_EXERCISE DIRECTIONS_. The whole listing, except its pictures, is to be repeated exactly.

_EXTRACTED INFORMATION_.
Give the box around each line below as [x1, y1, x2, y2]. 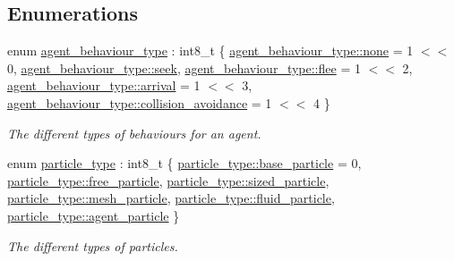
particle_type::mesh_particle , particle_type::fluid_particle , [7, 189, 335, 207]
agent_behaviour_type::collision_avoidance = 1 [7, 93, 272, 112]
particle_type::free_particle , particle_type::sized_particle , [7, 171, 330, 189]
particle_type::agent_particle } [7, 206, 180, 224]
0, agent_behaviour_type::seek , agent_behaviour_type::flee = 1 [7, 58, 361, 77]
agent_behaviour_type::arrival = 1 [7, 76, 201, 95]
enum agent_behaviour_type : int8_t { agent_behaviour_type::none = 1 [7, 41, 414, 60]
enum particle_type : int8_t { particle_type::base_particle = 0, [7, 154, 362, 173]
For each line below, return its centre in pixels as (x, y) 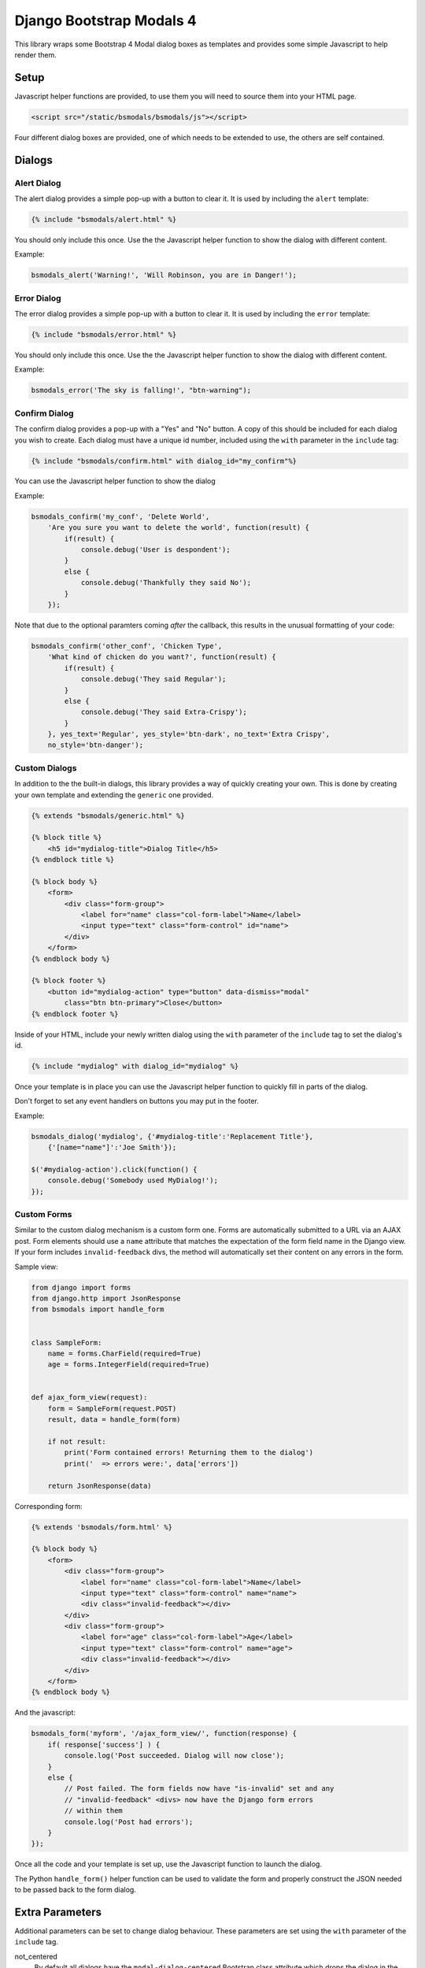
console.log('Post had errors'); (129, 1822)
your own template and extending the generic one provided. (114, 794)
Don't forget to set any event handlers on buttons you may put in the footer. (137, 1101)
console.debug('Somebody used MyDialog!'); (133, 1180)
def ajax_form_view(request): (89, 1398)
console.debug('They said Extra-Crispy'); (164, 712)
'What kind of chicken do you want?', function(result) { (162, 657)
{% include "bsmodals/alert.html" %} (104, 219)
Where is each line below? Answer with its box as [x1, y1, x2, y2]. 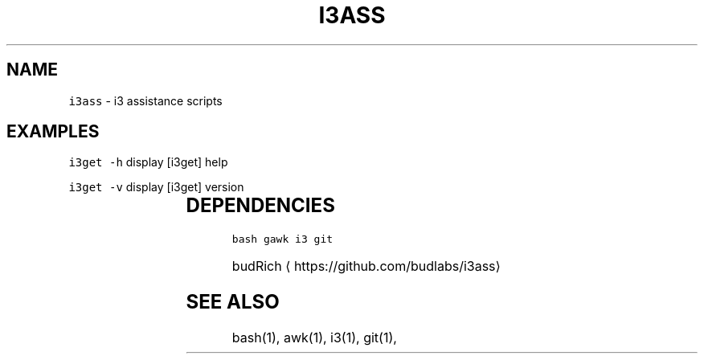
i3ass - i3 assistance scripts [68, 93, 223, 108]
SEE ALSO [186, 290, 280, 314]
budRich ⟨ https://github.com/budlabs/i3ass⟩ [231, 258, 501, 275]
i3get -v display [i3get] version [68, 180, 244, 194]
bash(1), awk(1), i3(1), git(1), [231, 329, 397, 346]
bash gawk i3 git [231, 233, 334, 246]
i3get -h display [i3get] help [68, 155, 228, 170]
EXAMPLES [6, 121, 100, 142]
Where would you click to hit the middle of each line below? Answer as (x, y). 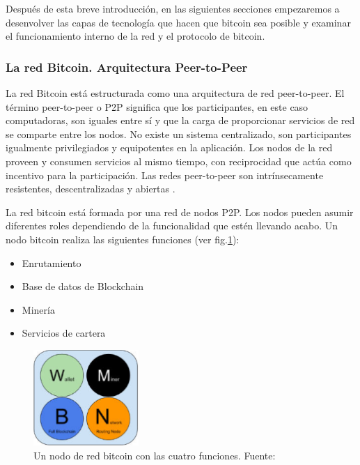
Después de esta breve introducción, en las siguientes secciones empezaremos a (173, 8)
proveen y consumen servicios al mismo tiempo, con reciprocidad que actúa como (179, 161)
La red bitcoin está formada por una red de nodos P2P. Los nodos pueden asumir (180, 212)
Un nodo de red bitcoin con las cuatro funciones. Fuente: (155, 455)
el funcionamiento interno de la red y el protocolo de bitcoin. (135, 36)
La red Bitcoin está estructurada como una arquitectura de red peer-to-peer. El (175, 93)
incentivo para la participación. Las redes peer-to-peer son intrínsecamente (165, 175)
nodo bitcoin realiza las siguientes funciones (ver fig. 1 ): (123, 239)

_THE COMPLETED TASK_.
Give the box around each line below as [x1, y1, x2, y2]. 
particle_type::mesh_particle , particle_type::fluid_particle , [7, 189, 335, 207]
agent_behaviour_type::collision_avoidance = 1 [7, 93, 272, 112]
particle_type::free_particle , particle_type::sized_particle , [7, 171, 330, 189]
particle_type::agent_particle } [7, 206, 180, 224]
0, agent_behaviour_type::seek , agent_behaviour_type::flee = 1 [7, 58, 361, 77]
agent_behaviour_type::arrival = 1 [7, 76, 201, 95]
enum agent_behaviour_type : int8_t { agent_behaviour_type::none = 1 [7, 41, 414, 60]
enum particle_type : int8_t { particle_type::base_particle = 0, [7, 154, 362, 173]
For each line below, return its centre in pixels as (x, y) 
console.log('Post had errors'); (129, 1822)
your own template and extending the generic one provided. (114, 794)
Don't forget to set any event handlers on buttons you may put in the footer. (137, 1101)
console.debug('Somebody used MyDialog!'); (133, 1180)
def ajax_form_view(request): (89, 1398)
console.debug('They said Extra-Crispy'); (164, 712)
'What kind of chicken do you want?', function(result) { (162, 657)
{% include "bsmodals/alert.html" %} (104, 219)
Where is each line below? Answer with its box as [x1, y1, x2, y2]. 
i3ass - i3 assistance scripts [68, 93, 223, 108]
SEE ALSO [186, 290, 280, 314]
budRich ⟨ https://github.com/budlabs/i3ass⟩ [231, 258, 501, 275]
i3get -v display [i3get] version [68, 180, 244, 194]
bash(1), awk(1), i3(1), git(1), [231, 329, 397, 346]
bash gawk i3 git [231, 233, 334, 246]
i3get -h display [i3get] help [68, 155, 228, 170]
EXAMPLES [6, 121, 100, 142]
Where would you click to hit the middle of each line below? Answer as (x, y). 
Después de esta breve introducción, en las siguientes secciones empezaremos a (173, 8)
proveen y consumen servicios al mismo tiempo, con reciprocidad que actúa como (179, 161)
La red bitcoin está formada por una red de nodos P2P. Los nodos pueden asumir (180, 212)
Un nodo de red bitcoin con las cuatro funciones. Fuente: (155, 455)
el funcionamiento interno de la red y el protocolo de bitcoin. (135, 36)
La red Bitcoin está estructurada como una arquitectura de red peer-to-peer. El (175, 93)
incentivo para la participación. Las redes peer-to-peer son intrínsecamente (165, 175)
nodo bitcoin realiza las siguientes funciones (ver fig. 1 ): (123, 239)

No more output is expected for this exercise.